On Tue, Oct 27, 2009 at 12:33 PM, Sandeep Gupta <gupta.sandeep_at_[hidden]>wrote:

>
>
> On Tue, Oct 27, 2009 at 10:27 AM, Jeremiah Willcock <jewillco_at_[hidden]>wrote:
>
>> On Tue, 27 Oct 2009, Sandeep Gupta wrote:
>>
>> On Mon, Oct 26, 2009 at 11:29 PM, Jeremiah Willcock <jewillco_at_[hidden]
>>> >wrote:
>>>
>>> On Mon, 26 Oct 2009, Sandeep Gupta wrote:
>>>>
>>>> Hi All,
>>>>
>>>>> I have spent significant effort on parallel bfs. Currently its almost
>>>>> working. I would really appreciate some help to get it running
>>>>> correctly.
>>>>> I
>>>>> have attached the code (self contained and requires no input file).
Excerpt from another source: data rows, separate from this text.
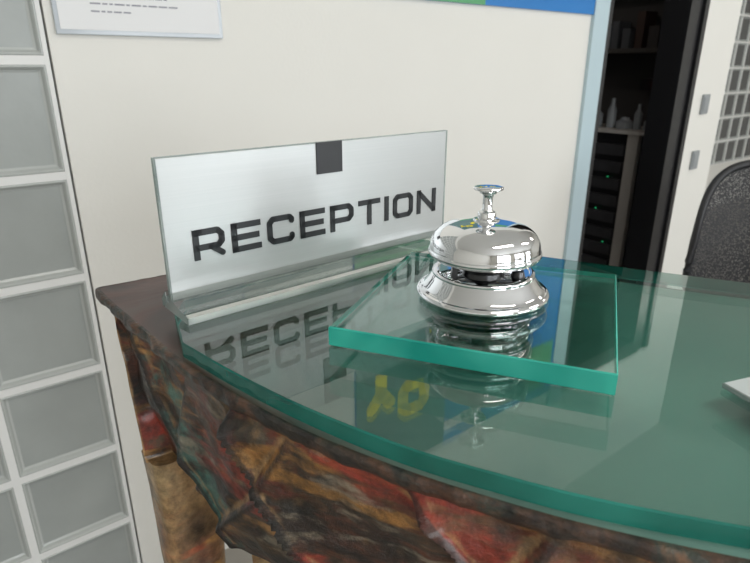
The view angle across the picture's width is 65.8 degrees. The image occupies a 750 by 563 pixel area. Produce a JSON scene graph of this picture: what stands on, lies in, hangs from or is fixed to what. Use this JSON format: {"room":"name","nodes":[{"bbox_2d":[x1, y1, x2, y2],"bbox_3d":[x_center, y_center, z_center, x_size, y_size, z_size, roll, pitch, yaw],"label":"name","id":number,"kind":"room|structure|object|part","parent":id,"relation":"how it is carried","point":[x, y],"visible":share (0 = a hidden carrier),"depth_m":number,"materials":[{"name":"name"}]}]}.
{"room":"reception area","nodes":[
{"label":"reception area","id":0,"kind":"room"},
{"bbox_2d":[0,0,140,562],"bbox_3d":[-1.534,-0.144,0.358,2.376,2.376,0.100,-15,25,-35],"label":"glass wall","id":1,"kind":"structure","parent":0,"point":[64,496],"depth_m":1.14,"materials":[{"name":"white glass"}]},
{"bbox_2d":[39,0,742,562],"bbox_3d":[-0.490,-0.557,1.073,5.014,2.700,0.121,-15,25,-35],"label":"wall","id":2,"kind":"structure","parent":0,"point":[505,84],"depth_m":1.35,"materials":[{"name":"paint"}]},
{"bbox_2d":[50,0,222,38],"bbox_3d":[-0.425,-0.557,1.039,0.301,0.217,0.009,-15,25,-35],"label":"framed notice","id":3,"kind":"object","parent":2,"relation":"attached to","point":[145,18],"visible":1,"depth_m":1.06,"materials":[{"name":"paper"}]},
{"bbox_2d":[430,0,594,14],"bbox_3d":[0.326,-1.100,1.452,0.964,0.744,0.010,-15,25,-35],"label":"poster","id":4,"kind":"object","parent":2,"relation":"attached to","point":[568,6],"visible":1,"depth_m":1.70,"materials":[{"name":"paper"}]},
{"bbox_2d":[563,0,610,260],"bbox_3d":[0.690,-0.620,2.006,0.080,2.170,0.131,-15,25,-35],"label":"trim","id":5,"kind":"structure","parent":2,"relation":"attached to","point":[598,26],"depth_m":1.98,"materials":[{"name":"silver metal"}]},
{"bbox_2d":[578,0,710,282],"bbox_3d":[1.000,-0.690,2.225,0.688,2.150,0.106,-15,25,-35],"label":"door frame","id":6,"kind":"structure","parent":2,"relation":"attached to","point":[683,25],"depth_m":2.37,"materials":[{"name":"black metal"}]},
{"bbox_2d":[689,150,699,169],"bbox_3d":[1.399,-0.532,2.538,0.057,0.080,0.013,-15,25,-35],"label":"light switch","id":7,"kind":"object","parent":2,"relation":"attached to","point":[695,154],"visible":1,"depth_m":2.53,"materials":[{"name":"silver metal"}]},
{"bbox_2d":[699,94,710,113],"bbox_3d":[1.399,-0.751,2.457,0.057,0.080,0.013,-15,25,-35],"label":"light switch","id":8,"kind":"object","parent":2,"relation":"attached to","point":[705,101],"visible":1,"depth_m":2.45,"materials":[{"name":"silver metal"}]},
{"bbox_2d":[225,200,749,562],"bbox_3d":[1.918,0.889,1.199,8.600,0.100,5.780,-15,25,-35],"label":"floor","id":9,"kind":"structure","parent":0,"point":[235,555],"depth_m":3.58,"materials":[{"name":"tile"}]},
{"bbox_2d":[95,240,749,562],"bbox_3d":[0.247,0.530,0.510,0.961,1.049,0.345,6,21,15],"label":"reception desk","id":10,"kind":"object","parent":9,"relation":"on","point":[270,440],"visible":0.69,"depth_m":0.30,"materials":[{"name":"green glass"}]},
{"bbox_3d":[-0.169,0.559,0.660,0.061,0.891,0.041,-17,26,-38],"label":"leg","id":11,"kind":"part","parent":10,"relation":"part of","materials":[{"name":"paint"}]},
{"bbox_2d":[151,130,447,324],"bbox_3d":[-0.030,-0.053,0.434,0.258,0.099,0.043,-16,26,-37],"label":"sign","id":12,"kind":"object","parent":10,"relation":"on","point":[228,219],"depth_m":0.42,"materials":[{"name":"silver metal"}]},
{"bbox_3d":[0.290,0.045,0.324,0.858,0.010,0.336,6,21,15],"label":"glass","id":13,"kind":"part","parent":10,"relation":"part of","materials":[{"name":"green glass"}]},
{"bbox_2d":[328,252,617,394],"bbox_3d":[0.072,0.016,0.371,0.153,0.012,0.153,8,22,20],"label":"glass plate","id":14,"kind":"object","parent":10,"relation":"on","point":[571,341],"visible":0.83,"depth_m":0.32,"materials":[{"name":"teal glass"}]},
{"bbox_2d":[417,183,548,317],"bbox_3d":[0.069,-0.026,0.364,0.084,0.070,0.084,12,24,30],"label":"bell","id":15,"kind":"object","parent":14,"relation":"on","point":[485,260],"visible":1,"depth_m":0.34,"materials":[{"name":"silver metal"}]},
{"bbox_2d":[722,377,749,402],"bbox_3d":[0.247,0.059,0.267,0.127,0.003,0.090,-7,21,-18],"label":"sheet","id":16,"kind":"object","parent":10,"relation":"on","point":[740,388],"visible":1,"depth_m":0.28,"materials":[{"name":"white paper"}]},
{"bbox_2d":[581,98,645,280],"bbox_3d":[1.034,-0.396,2.993,0.268,1.066,0.777,-15,25,-35],"label":"rack","id":17,"kind":"object","parent":9,"relation":"on","point":[619,143],"visible":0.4,"depth_m":2.70,"materials":[{"name":"metal"}]},
{"bbox_2d":[636,160,749,297],"bbox_3d":[1.032,0.208,1.511,0.700,0.960,0.630,10,23,26],"label":"office chair","id":18,"kind":"object","parent":9,"relation":"on","point":[696,240],"visible":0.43,"depth_m":1.65,"materials":[{"name":"grey fabric"}]},
{"bbox_3d":[1.140,-0.101,1.613,0.475,0.451,0.160,10,23,26],"label":"frame","id":19,"kind":"part","parent":18,"relation":"part of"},
{"bbox_2d":[601,0,664,125],"bbox_3d":[0.584,-1.072,2.467,1.359,2.700,0.929,-15,25,-35],"label":"wall","id":20,"kind":"structure","parent":0,"point":[624,73],"depth_m":2.75,"materials":[{"name":"paint"}]},
{"bbox_2d":[608,11,660,53],"bbox_3d":[1.051,-1.462,2.671,0.159,0.770,0.840,-15,25,-35],"label":"wall shelf","id":21,"kind":"object","parent":20,"relation":"attached to","point":[624,39],"visible":0.3,"depth_m":2.58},
{"bbox_2d":[705,157,749,207],"bbox_3d":[2.206,-1.738,4.266,3.530,2.700,0.121,-15,25,-35],"label":"wall","id":22,"kind":"structure","parent":0,"point":[714,170],"depth_m":5.19,"materials":[{"name":"paint"}]},
{"bbox_2d":[710,0,749,165],"bbox_3d":[2.204,-1.859,4.193,3.366,2.178,0.101,-15,25,-35],"label":"glass wall","id":23,"kind":"structure","parent":0,"point":[732,140],"depth_m":4.99,"materials":[{"name":"white glass"}]}
]}
>>>>> I think I have followed all the guidelines regarding distributed
>>>>> property
>>>>> maps mentioned in the docs (
>>>>>
>>>>>
>>>>> http://www.osl.iu.edu/research/pbgl/documentation/graph/breadth_first_search.html
>>>>> ).
>>>>> I am out of ideas of where things can could have gone wrong.
>>>>>
>>>>>
>>>> The graph is distributed by source vertex across all processors, and so
>>>> you
>>>> need to add them on every processor (or at least on the processor that
>>>> owns
>>>> them, which is probably not processor 0). Thus, your graph is missing
>>>> whichever edges would be on processor 1, leading to incorrect results.
>>>> Try
>>>> adding all of the edges on all processors and see if this fixes your
>>>> problem.
>>>>
>>>> -- Jeremiah Willcock
>>>>
>>>>
>>>>
>>> Jeremiah, thanks so much looking into this promptly. I took cues from
>>> building distributed graph section of distributed adjacency list page
>>> which
>>> has an example:
>>>
>>> ///---------------Begin example
>>>
>>> Graph g(n); // initialize with the total number of vertices, n
>>> if (process_id(g.process_group()) == 0) {
>>> // Only process 0 loads the graph, which is distributed automatically
>>> int source, target;
>>> for (std::cin >> source >> target)
>>> add_edge(vertex(source, g), vertex(target, g), g);
>>> }
>>>
>>> // All processes synchronize at this point, then the graph is complete
>>> synchronize(g.process_group());
>>> //---------End
>>>
>>> Looking at this, it seems that distribution happens automatically which
>>> is
>>> what the manual says.
>>> This is further confirmed when I output the subgraphs at each process.
>>>
>>
>> OK. I was mistaken on this point then. Could you please try the
>> following graph with a distribution that puts vertices 0-3 on rank 0 and 4
>> on rank 1 (just add three dummy vertices on the end and use a block
>> distribution)?
>>
>> 0 -> 1
>> 1 -> 2
>> 2 -> 3
>> 0 -> 4
>> 4 -> 3
>>
>> See if the depths are reasonable for that graph. Also, the contents of
>> the predecessor maps output by your search (both the original one and the
>> graph I just gave) would be nice too; that is just an extra map you can give
>> to BFS and you can just dump it the same way you dump depth values.
>>
>>
>
>> I tried adding predecessor map but I don't think its currently. No
>> reduction function is defined for predecessor map. Please see below for the
>> attached error.
>>
> I tried the bfs with your input (and distribution) and the depth number
> are coming out to be incorrect. This is a surely a better input to debug
> this problem:-).
> The depth value of node n=3 should be d=2 but its coming out to be d=0.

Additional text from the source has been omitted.